Mary Clancy goes up to Father McGuire after his Sunday morning service, and she's in tears. He says, "So what's bothering you, Mary my dear?" She says, "Oh, Father, I've got terrible news. My husband passed away last night." The priest says, "Oh, Mary, that's terrible. Tell me, Mary, did he have any last requests?" She says, "That he did, Father." The priest says, "What did he ask, Mary? " She says, "He said, 'Please Mary, put down that gun.'
Seeing hows I'm a wee bit Irish, I feel compelled to chime in JM........
The local District Judge had given the defendant a lecture on the evils of drink. But in view of the fact that this was the first time the man had been drunk and incapable, the case was dismissed on payment of ten shillings costs. "Now don't let me ever see your face again," said the Justice sternly as the defendant turned to go. "I'm afraid I can't promise that, sir," said the released man. "And why not?"
The Irishman was staggering home with a bottle in his back pocket when he slipped and fell. Struggling to his feet, he felt something wet running down his leg.
Mrs. O'Leary is chatting with Mrs. O'Rourke in a pub when she glances out the window and shrieks, "Oh no, here comes my Paddy up the front walk with a bouquet of flowers! I suppose this means I'll be spending the entire weekend on my back with my legs in the air!"
In a puzzled tone Mrs. O'Rourke replies, "What's the matter, don't you have a vase?"
A man stumbles up to the only other patron in a pub and asks if he could buy him a drink.
"Why of course," comes the reply.
The first man then asks: "Where are you from?"
"I'm from Ireland," replies the second man.
The first man responds: "You don't say, I'm from Ireland too! Let's have another round to Ireland." "Of Course," replies the second man.
Curious, the first man then asks: "Where in Ireland are you from?" "Dublin," comes the reply. "I can't believe it," says the first man. "I'm from Dublin too! Let's have another drink to Dublin." "Of course," replies the second man.
Curiosity again strikes and the first man asks: "What school did you go to?" "Saint Mary's," replies the second man. "I graduated in '62."
"This is unbelievable!" the first man says. "I went to Saint Mary's and I graduated in '62, too!"
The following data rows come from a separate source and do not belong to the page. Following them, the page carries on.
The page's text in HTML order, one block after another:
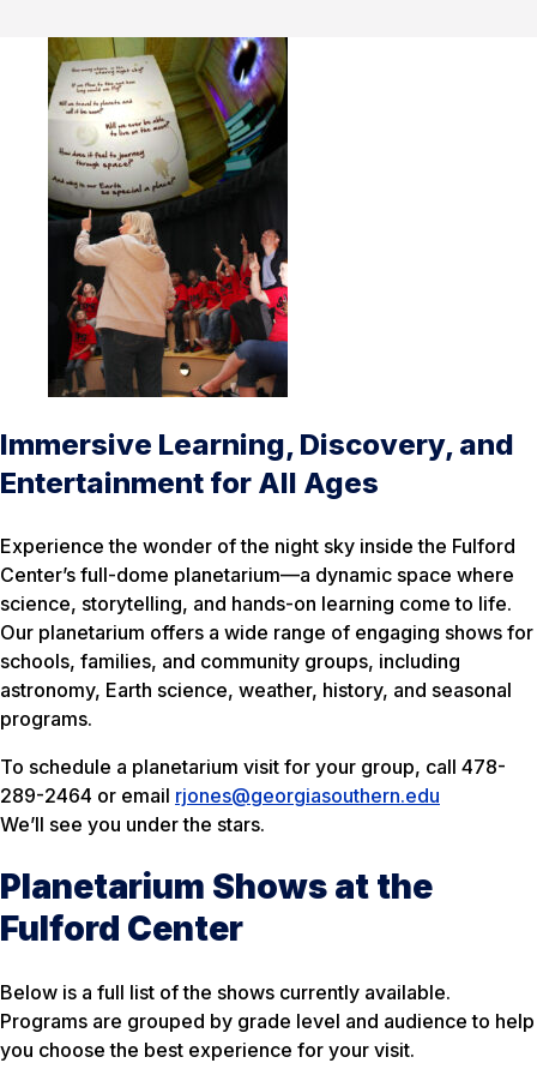
Immersive Learning, Discovery, and
Entertainment for All Ages
Experience the wonder of the night sky inside the Fulford
Center’s full-dome planetarium—a dynamic space where
science, storytelling, and hands-on learning come to life.
Our planetarium offers a wide range of engaging shows for
schools, families, and community groups, including
astronomy, Earth science, weather, history, and seasonal
programs.
To schedule a planetarium visit for your group, call 478-
289-2464 or email rjones@georgiasouthern.edu
We’ll see you under the stars.
Planetarium Shows at the
Fulford Center
Below is a full list of the shows currently available.
Programs are grouped by grade level and audience to help
you choose the best experience for your visit.
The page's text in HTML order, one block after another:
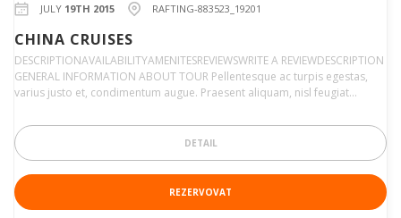
JULY 19TH 2015 RAFTING-883523_19201
CHINA CRUISES
DESCRIPTIONAVAILABILITYAMENITESREVIEWSWRITE A REVIEWDESCRIPTION
GENERAL INFORMATION ABOUT TOUR Pellentesque ac turpis egestas,
varius justo et, condimentum augue. Praesent aliquam, nisl feugiat…
DETAIL
REZERVOVAT

About that time in comes one of the regulars and sits down at the bar. "What's been going on?" he asks the bartender. "Nothing much," replies the bartender. "The O'Malley twins are drunk again."
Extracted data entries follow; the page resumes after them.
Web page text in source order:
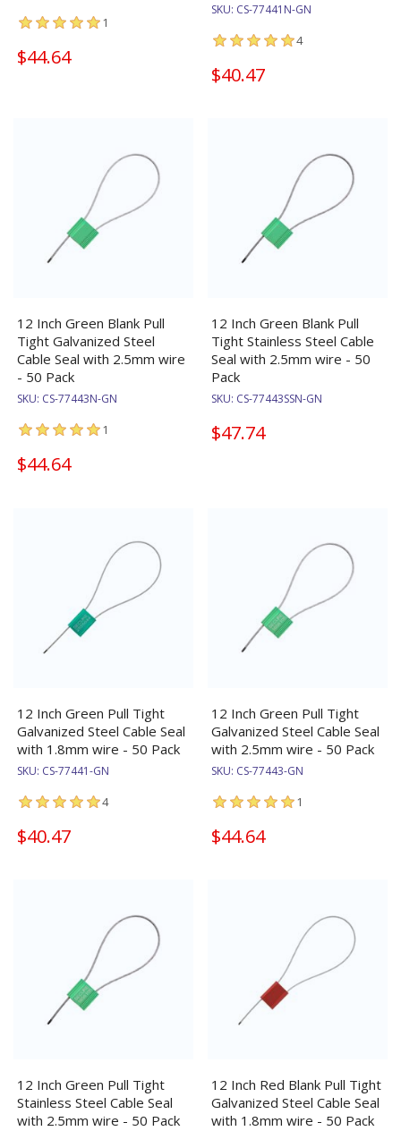
1
$44.64
SKU: CS-77441N-GN
4
$40.47
12 Inch Green Blank Pull
Tight Galvanized Steel
Cable Seal with 2.5mm wire
- 50 Pack
SKU: CS-77443N-GN
1
$44.64
12 Inch Green Blank Pull
Tight Stainless Steel Cable
Seal with 2.5mm wire - 50
Pack
SKU: CS-77443SSN-GN
$47.74
12 Inch Green Pull Tight
Galvanized Steel Cable Seal
with 1.8mm wire - 50 Pack
SKU: CS-77441-GN
4
$40.47
12 Inch Green Pull Tight
Galvanized Steel Cable Seal
with 2.5mm wire - 50 Pack
SKU: CS-77443-GN
1
$44.64
12 Inch Green Pull Tight
Stainless Steel Cable Seal
with 2.5mm wire - 50 Pack
12 Inch Red Blank Pull Tight
Galvanized Steel Cable Seal
with 1.8mm wire - 50 Pack
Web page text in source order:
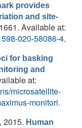
provides
and site-
Available at:
020-58086-4.
for basking
and
at:
microsatellite-
monitori.
, 2015. Human
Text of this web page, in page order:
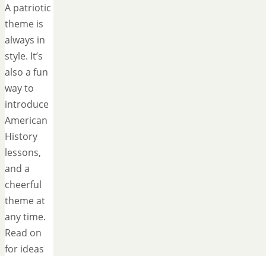
A patriotic
theme is
always in
style. It’s
also a fun
way to
introduce
American
History
lessons,
and a
cheerful
theme at
any time.
Read on
for ideas
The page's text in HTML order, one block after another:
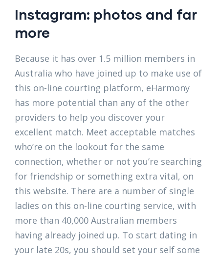
Instagram: photos and far
more
Because it has over 1.5 million members in
Australia who have joined up to make use of
this on-line courting platform, eHarmony
has more potential than any of the other
providers to help you discover your
excellent match. Meet acceptable matches
who’re on the lookout for the same
connection, whether or not you’re searching
for friendship or something extra vital, on
this website. There are a number of single
ladies on this on-line courting service, with
more than 40,000 Australian members
having already joined up. To start dating in
your late 20s, you should set your self some
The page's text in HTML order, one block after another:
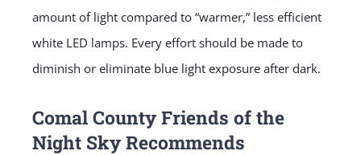
amount of light compared to “warmer,” less efficient
white LED lamps. Every effort should be made to
diminish or eliminate blue light exposure after dark.
Comal County Friends of the
Night Sky Recommends
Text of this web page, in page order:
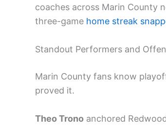
coaches across Marin County
three-game home streak
Standout Performers and
Marin County fans know
proved it.
Theo Trono anchored

Sean walks into the bedroom around 3AM, He has a goat under his arm.He wakes up his wife and claims 'here is the pig I've slept with for 10 years! She says 'Sean your so drunk, ya dont even know thats a goat. Sean looks at his wife and says ' I wadnt talkin to you!' --MIK
An Englishman, a Scott, and an Irishman walk into a bar and each order a beer. Each one notices that they have a fly floating on top of the beer. The Englishman speaks up first: "I say, my good man, there seems to be a fly in my beer. Would you be so kind as to pour me another?" Then, the Scott addresses the Bartender: "Laddy, ahhl bye puhhling yer broooken teeth out ohf me fingers if yoo dohn't pull that fly out ohf me beer!" The Irishman looks down at his beer and sees the fly, then, pulls the fly out of the beer, gently holding him between his thumb and index finger over the top of the beer. With his other index finger, he gently presses against the chest of the fly, while he exclaimed: "SPIT IT OUT, YA LITTLE BASTARD!!! SPIT IT OUT!!!"
Paddy goes into the pub and orders 3 pints of Stout.. quietly, he sits and drinks all three, minding his own business.
He returns the next night, and the next, and does this for a couple of weeks straight ordering three pints at a time and drinking them all himself.
After a month, the bartender finally says, "you know, I can serve em one at a time and they'll stay colder for ya".
Paddy declines and says, "No, I'm drinking these in memory of me two brothers. When we were young, every night we'd go to the pub and have a pint together". "We haven't seen each other for years, so this is my way to be with them again".
After several months he came in one night and only ordered 2 pints. By then, the rest of the patrons had learned of his story and everyone immediately figured something terrible had happened.
Finally one patron decided to ask "Paddy, we all know you have 3 pints every night to share with ye brothers, and tonight yur only having two. Were afraid something terrible has happened and we wanted to offer ye our condolences".
Paddy looked up and said, "Oh sweet Jesus, nothing bad has happened, thank ye anyway tho, that's mighty kind of ya. I just gave up drinking for lent."
Me late Irish friend Bob Corrigan bequeethed thee my beautiful 69 Bird, and I will be swillin the Jameson on the rocks tonight in his memory. OK, maybe I've already started!
I've drank to your health in Taverns... I've drank to your health in my home... I've drank to your health so danm many times... I've almost ruined my own!